> Task details
What should be copied is the stretch of entries below from the line with "argument which is" up to and including the line with "subconjuntos de vértices", exactly and without images.

[[ Information, beginning ]]

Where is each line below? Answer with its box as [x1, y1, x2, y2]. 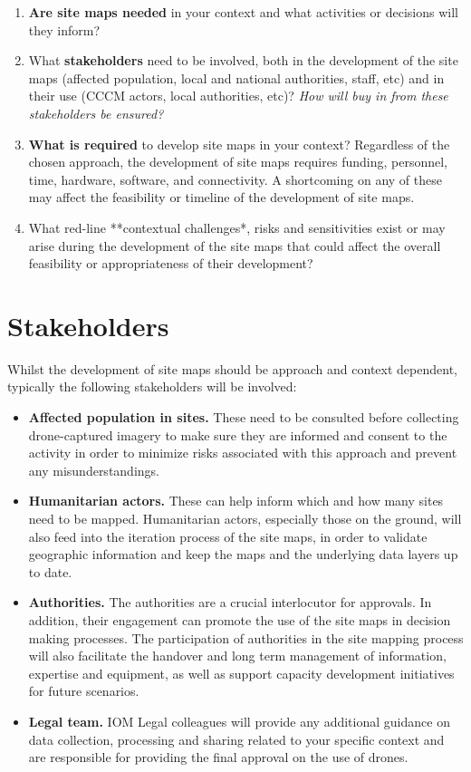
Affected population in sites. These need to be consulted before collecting [28, 408, 459, 427]
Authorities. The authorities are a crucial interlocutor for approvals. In [28, 593, 432, 612]
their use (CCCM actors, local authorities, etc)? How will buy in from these [28, 86, 448, 105]
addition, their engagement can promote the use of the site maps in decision [28, 610, 451, 629]
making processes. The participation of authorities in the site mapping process [28, 628, 464, 647]
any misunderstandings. [28, 460, 159, 479]
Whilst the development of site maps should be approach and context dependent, [7, 359, 457, 378]
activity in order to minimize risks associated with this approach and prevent [28, 443, 457, 462]
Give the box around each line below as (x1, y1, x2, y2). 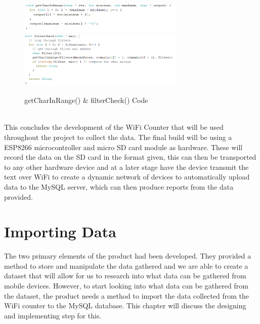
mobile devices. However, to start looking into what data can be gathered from (4, 280, 248, 291)
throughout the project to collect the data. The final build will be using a (4, 131, 232, 142)
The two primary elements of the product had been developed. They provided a (4, 250, 251, 261)
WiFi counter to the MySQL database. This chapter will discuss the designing (4, 300, 246, 311)
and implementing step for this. (4, 310, 102, 320)
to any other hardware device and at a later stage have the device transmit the (4, 161, 249, 172)
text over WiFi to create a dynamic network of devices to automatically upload (4, 171, 250, 182)
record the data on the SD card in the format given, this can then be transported (4, 152, 256, 162)
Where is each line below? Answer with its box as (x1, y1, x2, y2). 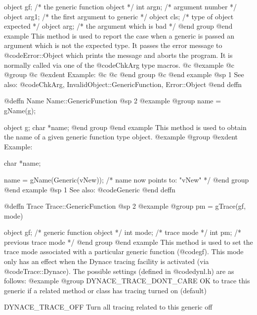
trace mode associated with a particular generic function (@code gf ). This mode (4, 246, 244, 257)
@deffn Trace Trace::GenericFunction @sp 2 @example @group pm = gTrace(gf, (4, 201, 246, 211)
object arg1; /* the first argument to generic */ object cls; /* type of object (4, 11, 234, 21)
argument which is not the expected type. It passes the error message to (4, 40, 222, 50)
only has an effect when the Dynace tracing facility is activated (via (4, 256, 209, 267)
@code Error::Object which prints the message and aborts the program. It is (4, 49, 233, 60)
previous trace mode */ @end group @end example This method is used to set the (4, 236, 253, 247)
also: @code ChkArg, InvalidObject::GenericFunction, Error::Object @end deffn (4, 79, 242, 89)
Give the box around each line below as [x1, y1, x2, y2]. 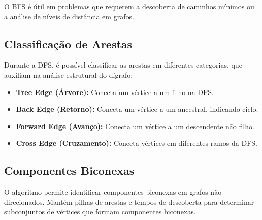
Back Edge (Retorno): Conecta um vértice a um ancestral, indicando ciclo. [16, 104, 258, 114]
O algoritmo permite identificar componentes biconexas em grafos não [4, 186, 222, 197]
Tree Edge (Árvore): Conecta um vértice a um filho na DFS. [16, 86, 214, 97]
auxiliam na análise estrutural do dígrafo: [4, 69, 133, 80]
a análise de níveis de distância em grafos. [4, 11, 134, 21]
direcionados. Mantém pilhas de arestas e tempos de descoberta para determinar [4, 196, 254, 207]
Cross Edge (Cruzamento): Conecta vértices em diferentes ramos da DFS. [16, 138, 257, 148]
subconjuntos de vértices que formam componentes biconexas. [4, 206, 196, 217]
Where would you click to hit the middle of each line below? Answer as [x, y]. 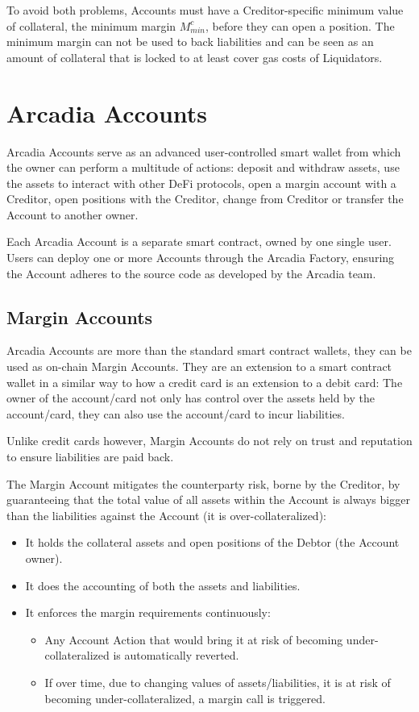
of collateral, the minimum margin [91, 25]
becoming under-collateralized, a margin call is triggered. [185, 698]
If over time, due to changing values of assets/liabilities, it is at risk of [218, 682]
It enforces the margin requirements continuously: [148, 612]
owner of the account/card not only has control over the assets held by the [191, 398]
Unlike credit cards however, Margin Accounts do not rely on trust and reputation [209, 441]
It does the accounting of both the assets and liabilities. [163, 585]
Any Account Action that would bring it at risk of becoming [194, 639]

[[ Information, end ]]

> Reply
argument which is not the expected type. It passes the error message to (4, 40, 222, 50)
only has an effect when the Dynace tracing facility is activated (via (4, 256, 209, 267)
@code Error::Object which prints the message and aborts the program. It is (4, 49, 233, 60)
previous trace mode */ @end group @end example This method is used to set the (4, 236, 253, 247)
also: @code ChkArg, InvalidObject::GenericFunction, Error::Object @end deffn (4, 79, 242, 89)
Give the box around each line below as [x1, y1, x2, y2]. 
Back Edge (Retorno): Conecta um vértice a um ancestral, indicando ciclo. [16, 104, 258, 114]
O algoritmo permite identificar componentes biconexas em grafos não [4, 186, 222, 197]
Tree Edge (Árvore): Conecta um vértice a um filho na DFS. [16, 86, 214, 97]
auxiliam na análise estrutural do dígrafo: [4, 69, 133, 80]
a análise de níveis de distância em grafos. [4, 11, 134, 21]
direcionados. Mantém pilhas de arestas e tempos de descoberta para determinar [4, 196, 254, 207]
Cross Edge (Cruzamento): Conecta vértices em diferentes ramos da DFS. [16, 138, 257, 148]
subconjuntos de vértices que formam componentes biconexas. [4, 206, 196, 217]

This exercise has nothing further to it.